(Items from a data source)
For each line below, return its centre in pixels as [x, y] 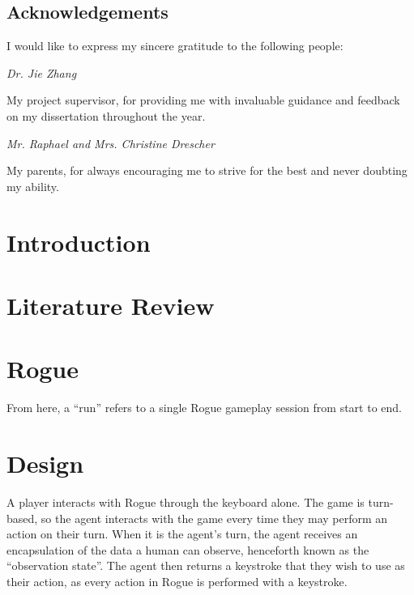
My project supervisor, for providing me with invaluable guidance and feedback [203, 100]
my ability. [33, 186]
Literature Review [111, 305]
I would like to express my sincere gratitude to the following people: [175, 46]
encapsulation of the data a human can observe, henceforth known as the [188, 549]
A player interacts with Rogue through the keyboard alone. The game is [186, 501]
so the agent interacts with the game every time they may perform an [214, 518]
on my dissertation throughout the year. [106, 115]

Work request:
Count how many lines in the records hold the string "game"; reply with the number alone.

Your response:
2